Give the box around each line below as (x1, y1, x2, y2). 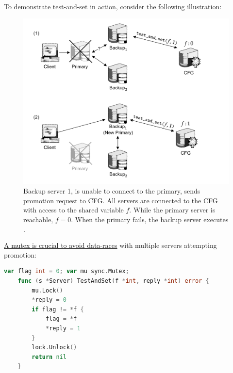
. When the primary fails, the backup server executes (71, 214, 229, 224)
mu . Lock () (32, 287, 63, 294)
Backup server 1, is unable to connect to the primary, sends (23, 186, 200, 196)
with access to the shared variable (23, 205, 124, 215)
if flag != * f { (32, 306, 84, 313)
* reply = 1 (45, 324, 81, 332)
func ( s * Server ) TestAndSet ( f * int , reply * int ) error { (17, 277, 209, 284)
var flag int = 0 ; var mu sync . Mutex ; (4, 268, 129, 275)
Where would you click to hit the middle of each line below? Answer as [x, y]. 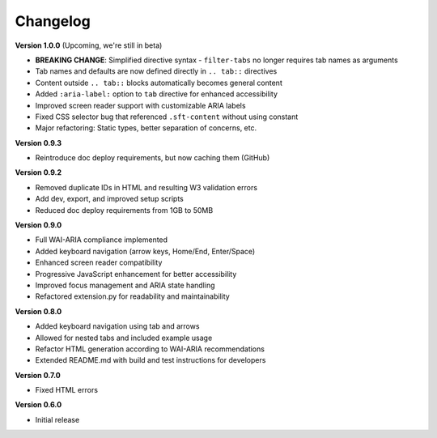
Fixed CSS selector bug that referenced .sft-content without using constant [167, 117]
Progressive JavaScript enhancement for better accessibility [136, 274]
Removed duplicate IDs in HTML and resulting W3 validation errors [146, 187]
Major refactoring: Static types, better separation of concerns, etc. [146, 128]
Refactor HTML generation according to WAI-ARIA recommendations [150, 349]
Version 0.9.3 [38, 142]
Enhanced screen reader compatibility [99, 262]
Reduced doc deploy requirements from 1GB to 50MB [124, 210]
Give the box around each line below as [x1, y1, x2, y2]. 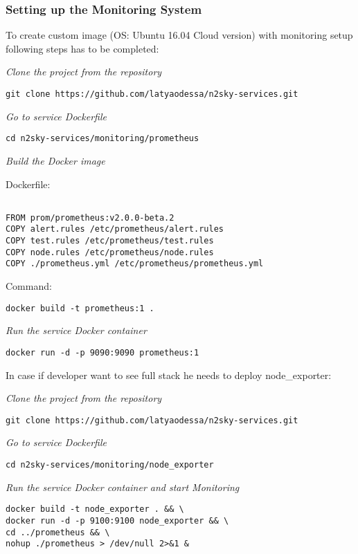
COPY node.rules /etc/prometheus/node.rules [6, 247, 214, 257]
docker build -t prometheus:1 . [6, 303, 154, 313]
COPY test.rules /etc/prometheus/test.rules [6, 236, 214, 246]
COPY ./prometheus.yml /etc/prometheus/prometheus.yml [6, 259, 264, 269]
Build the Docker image [6, 153, 105, 167]
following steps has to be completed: [6, 41, 159, 55]
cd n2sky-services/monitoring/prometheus [6, 133, 199, 144]
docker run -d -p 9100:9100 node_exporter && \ [6, 515, 229, 526]
::::::
» **TO DO**:
Copy nothing but the lines from the top of the data down to the line containing "Where would you", and leave the pictures out.

» **RESPONSE BOX**:
Give the box around each line below as (x1, y1, x2, y2). 
. When the primary fails, the backup server executes (71, 214, 229, 224)
mu . Lock () (32, 287, 63, 294)
Backup server 1, is unable to connect to the primary, sends (23, 186, 200, 196)
with access to the shared variable (23, 205, 124, 215)
if flag != * f { (32, 306, 84, 313)
* reply = 1 (45, 324, 81, 332)
func ( s * Server ) TestAndSet ( f * int , reply * int ) error { (17, 277, 209, 284)
var flag int = 0 ; var mu sync . Mutex ; (4, 268, 129, 275)
Where would you click to hit the middle of each line below? Answer as [x, y]. 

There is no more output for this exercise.